Exercise requirements. Transcribe every record verbatim; no pictures.

Source records.
►
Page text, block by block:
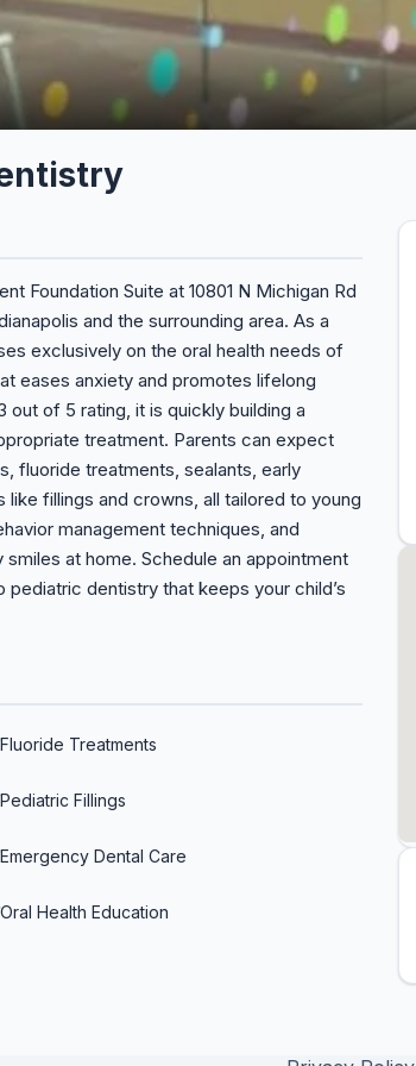
Foundation Suite at 10801 N Michigan Rd
and the surrounding area. As a
exclusively on the oral health needs of
eases anxiety and promotes lifelong
out of 5 rating, it is quickly building a
treatment. Parents can expect
fluoride treatments, sealants, early
fillings and crowns, all tailored to young
management techniques, and
at home. Schedule an appointment
dentistry that keeps your child’s
Fluoride Treatments
Pediatric Fillings
Emergency Dental Care
Oral Health Education
◄
Expected answer.
Page text, block by block:
Foundation Suite at 10801 N Michigan Rd
and the surrounding area. As a
exclusively on the oral health needs of
eases anxiety and promotes lifelong
out of 5 rating, it is quickly building a
treatment. Parents can expect
fluoride treatments, sealants, early
fillings and crowns, all tailored to young
management techniques, and
at home. Schedule an appointment
dentistry that keeps your child’s
Fluoride Treatments
Pediatric Fillings
Emergency Dental Care
Oral Health Education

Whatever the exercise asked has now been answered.